-- Aim of the task --
Output the full listing below exactly as it reads, and skip anything that is a picture.

-- Given information --
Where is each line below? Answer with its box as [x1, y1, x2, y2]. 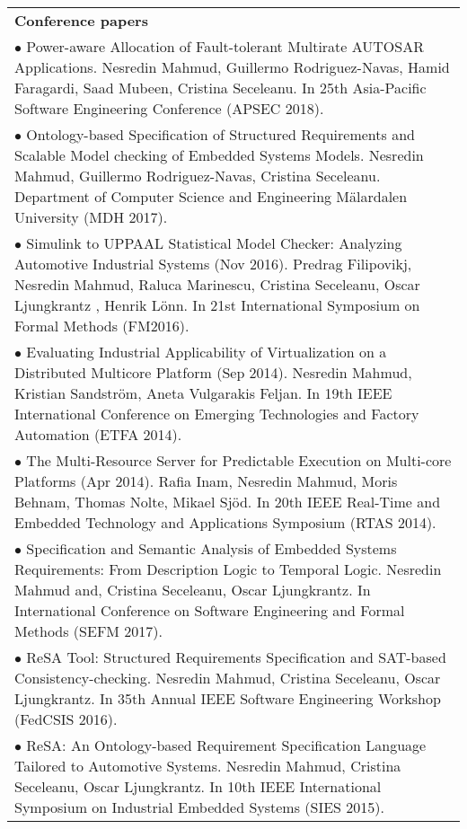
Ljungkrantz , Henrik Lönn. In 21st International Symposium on [14, 295, 420, 315]
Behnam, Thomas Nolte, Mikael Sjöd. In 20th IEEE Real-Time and [14, 491, 441, 512]
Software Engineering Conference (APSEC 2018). [14, 98, 324, 119]
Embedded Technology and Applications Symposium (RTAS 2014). [14, 512, 436, 533]
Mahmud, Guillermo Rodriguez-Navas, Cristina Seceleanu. [14, 165, 381, 186]
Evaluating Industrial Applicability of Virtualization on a [26, 341, 387, 362]
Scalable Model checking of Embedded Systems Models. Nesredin [14, 145, 424, 165]
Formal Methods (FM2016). [14, 315, 189, 336]
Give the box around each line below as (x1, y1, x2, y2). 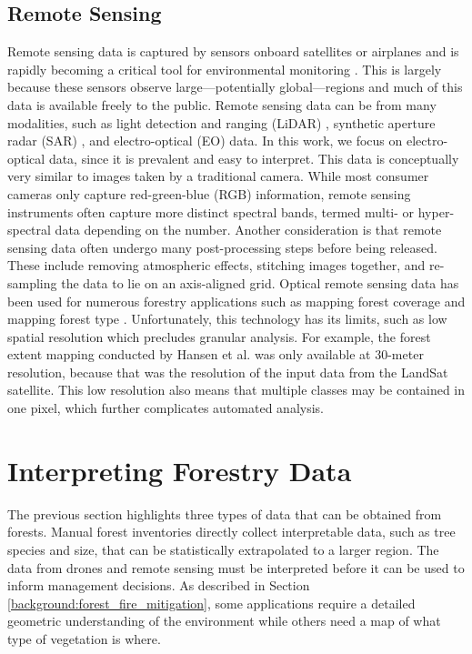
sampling (7, 273, 57, 292)
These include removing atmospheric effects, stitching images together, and (7, 256, 426, 275)
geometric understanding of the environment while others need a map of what (7, 611, 441, 630)
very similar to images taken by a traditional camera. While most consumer (7, 166, 429, 186)
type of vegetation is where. (7, 629, 161, 648)
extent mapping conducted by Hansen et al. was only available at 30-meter (7, 345, 424, 364)
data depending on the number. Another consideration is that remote (55, 220, 442, 239)
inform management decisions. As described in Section (7, 576, 310, 595)

-- Task answer --
Where is each line below? Answer with its box as [x1, y1, x2, y2]. 
Ljungkrantz , Henrik Lönn. In 21st International Symposium on [14, 295, 420, 315]
Behnam, Thomas Nolte, Mikael Sjöd. In 20th IEEE Real-Time and [14, 491, 441, 512]
Software Engineering Conference (APSEC 2018). [14, 98, 324, 119]
Embedded Technology and Applications Symposium (RTAS 2014). [14, 512, 436, 533]
Mahmud, Guillermo Rodriguez-Navas, Cristina Seceleanu. [14, 165, 381, 186]
Evaluating Industrial Applicability of Virtualization on a [26, 341, 387, 362]
Scalable Model checking of Embedded Systems Models. Nesredin [14, 145, 424, 165]
Formal Methods (FM2016). [14, 315, 189, 336]
Give the box around each line below as (x1, y1, x2, y2). 
sampling (7, 273, 57, 292)
These include removing atmospheric effects, stitching images together, and (7, 256, 426, 275)
geometric understanding of the environment while others need a map of what (7, 611, 441, 630)
very similar to images taken by a traditional camera. While most consumer (7, 166, 429, 186)
type of vegetation is where. (7, 629, 161, 648)
extent mapping conducted by Hansen et al. was only available at 30-meter (7, 345, 424, 364)
data depending on the number. Another consideration is that remote (55, 220, 442, 239)
inform management decisions. As described in Section (7, 576, 310, 595)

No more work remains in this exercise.